Anoop Jacob has a degree from Kerala Law Academy Law College, Thiruvananthapuram and is a practising lawyer at the Kerala High Court. Prior to that he completed his bachelor's in English Literature from Mar Ivanios College, Thiruvananthapuram.

==Politics==

His first foray into politics was as a student at the Mar Ivanios College where he founded a unit of Kerala Students Congress (Jacob) in 1994. In 1997, he was elected as editor of the college union magazine, Prathibha, which won the Malayala Manorama award for the state's best college magazine under his aegis. In 1998, he unsuccessfully contested the post of Chairman of the Mar Ivanios College Union.

Anoop became State President of the Kerala Students Congress (Jacob) in 2001, during which period the party registered its best performance yet by winning seats including General Secretary & Councillor in colleges like Mar Ivanios. In 2008, he was elected as the State President of the Kerala Youth Front (Jacob), the youth wing of the Kerala Congress (Jacob) party.

==Election to Kerala Legislative Assembly==

Anoop's father, who was the Minister for Food and Civil Supplies, died on 30 October 2011. Following this, Anoop was nominated by the Kerala Congress (Jacob) and UDF to contest from the Piravom assembly seat previously represented by his father. His father had lost the sitting seat in 2006 elections and recaptured it in 2011 election by a margin of 157 votes.
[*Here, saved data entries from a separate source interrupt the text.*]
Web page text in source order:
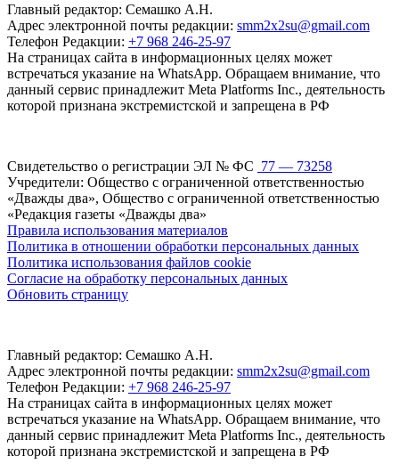
Главный редактор: Семашко А.Н.
Адрес электронной почты редакции: smm2x2su@gmail.com
Телефон Редакции: +7 968 246-25-97
На страницах сайта в информационных целях может
встречаться указание на WhatsApp. Обращаем внимание, что
данный сервис принадлежит Meta Platforms Inc., деятельность
которой признана экстремистской и запрещена в РФ
Свидетельство о регистрации ЭЛ № ФС 77 — 73258
Учредители: Общество с ограниченной ответственностью
«Дважды два», Общество с ограниченной ответственностью
«Редакция газеты «Дважды два»
Правила использования материалов
Политика в отношении обработки персональных данных
Политика использования файлов cookie
Согласие на обработку персональных данных
Обновить страницу
Главный редактор: Семашко А.Н.
Адрес электронной почты редакции: smm2x2su@gmail.com
Телефон Редакции: +7 968 246-25-97
На страницах сайта в информационных целях может
встречаться указание на WhatsApp. Обращаем внимание, что
данный сервис принадлежит Meta Platforms Inc., деятельность
которой признана экстремистской и запрещена в РФ
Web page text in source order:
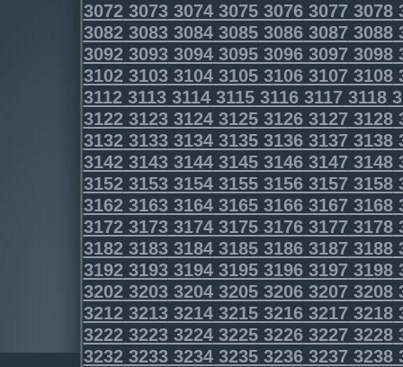
3072307330743075307630773078
3082308330843085308630873088
3092309330943095309630973098
3102310331043105310631073108
3112311331143115311631173118
3122312331243125312631273128
3132313331343135313631373138
3142314331443145314631473148
3152315331543155315631573158
3162316331643165316631673168
3172317331743175317631773178
3182318331843185318631873188
3192319331943195319631973198
3202320332043205320632073208
3212321332143215321632173218
3222322332243225322632273228
3232323332343235323632373238
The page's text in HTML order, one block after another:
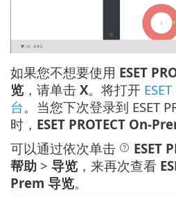
如果您不想要使用 ESET
览 ，请单击 X。将打开
台。当您下次登录到 ESET
时， ESET PROTECT On-
可以通过依次单击
ESET
帮助 > 导览 ，来再次查看
Prem 导览。
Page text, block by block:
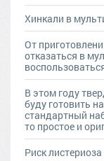
Хинкали в
От
отказаться в
В этом году
буду готовить
стандартный
то простое и
Риск
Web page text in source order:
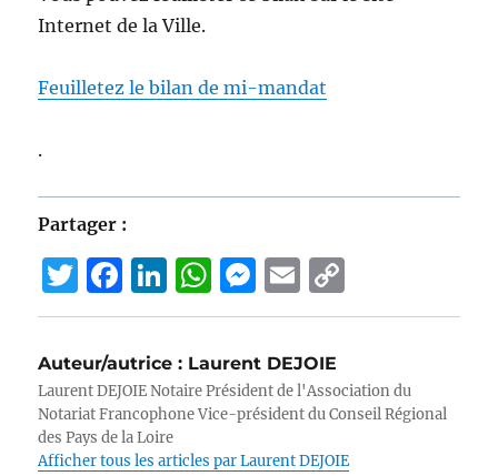
Internet de la Ville.
Feuilletez le bilan de mi-mandat
.
Partager :
T
w
it
te
r
F
a
c
e
b
o
Li
n
e
d
I
W
h
s
A
p
M
e
ss
e
n
g
E
m
ai
l
o
y
Li
n
Auteur/autrice : Laurent DEJOIE
Laurent DEJOIE Notaire Président de l'Association du
Notariat Francophone Vice-président du Conseil Régional
des Pays de la Loire
Afficher tous les articles par Laurent DEJOIE
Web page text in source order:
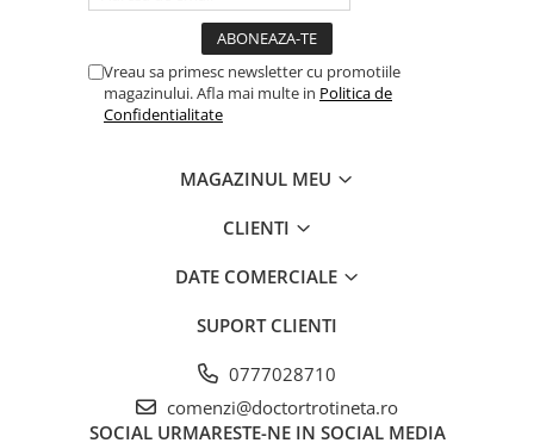
Vreau sa primesc newsletter cu promotiile
magazinului. Afla mai multe in Politica de
Confidentialitate
MAGAZINUL MEU
CLIENTI
DATE COMERCIALE
SUPORT CLIENTI
0777028710
comenzi@doctortrotineta.ro
SOCIAL URMARESTE-NE IN SOCIAL MEDIA
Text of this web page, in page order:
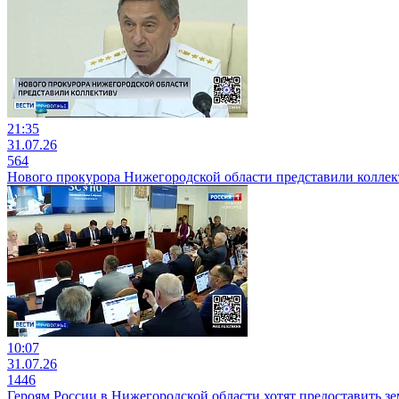
21:35
31.07.26
564
Нового прокурора Нижегородской области представили
10:07
31.07.26
1446
Героям России в Нижегородской области хотят предоставить
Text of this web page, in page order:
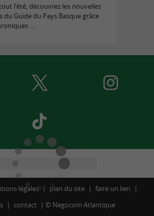
l'été, découvrez les nouvelles
du Guide du Pays Basque grâce
...
légales plan du site
faire un lien
contact © Negocom Atlantique
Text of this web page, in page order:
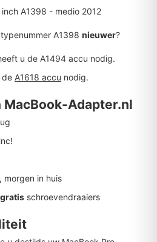
A1398 - medio 2012
A1398 nieuwer?
u de A1494 accu nodig.
de A1618 accu nodig.
MacBook-Adapter.nl
morgen in huis
gratis schroevendraaiers
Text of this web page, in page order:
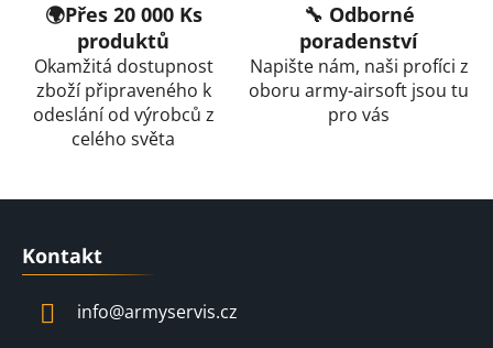
🌍Přes 20 000 Ks
produktů
Okamžitá dostupnost
zboží připraveného k
odeslání od výrobců z
celého světa
🔧 Odborné
poradenství
Napište nám, naši profíci z
oboru army-airsoft jsou tu
pro vás
Kontakt
info@armyservis.cz

Against Anoop Jacob, CPI(M)led LDF once again fielded M. J. Jacob, who had won against T. M. Jacob in 2006 and lost in 2011. Since the result of Piravom by-election mattered heavily to the ruling UDF who had a slender margin of 1 seat in the Legislative assembly over LDF, the constituency witnessed intense campaigning from both sides. Election was held on 17 March 2012 and results were announced on 21 March 2012. Anoop Jacob won the by-election by a significant margin of 12,071 votes. He was sworn in as an MLA on 22 March 2012. Anoop took oath as the Minister for Food & Civil Supplies on 12 April 2012 and occupied office in the North Block of the Kerala Secretariat; both portfolio & office last held by his departed father.

Kerala Legislative Assembly Election
| Year | Constituency | Closest Rival | Majority (Votes) | Won/Lost |
|---|---|---|---|---|
| 2012* | Piravom | MJ Jacob (CPI(M)) | 12,071 | Won |
| 2016 | Piravom | M.J Jacob (CPI(M)) | 6,1955 | Won |
| 2021 | Piravom | Sindhumol Jacob (KC(M)) | 25,364 | Won |
| 2026 | Piravom | Sabu K Jacbo (KC(M)) | 44,681 | Won |

- by-election

==Personal life==

Anoop Jacob married Anila Geevarghese on 23 May 2002. She is working as Asst. Professor, BPC college, Piravom. They have a son named Jacob (Named after his grandfather) and a daughter named Lira. Apart from politics, he is passionate about reading and poetry.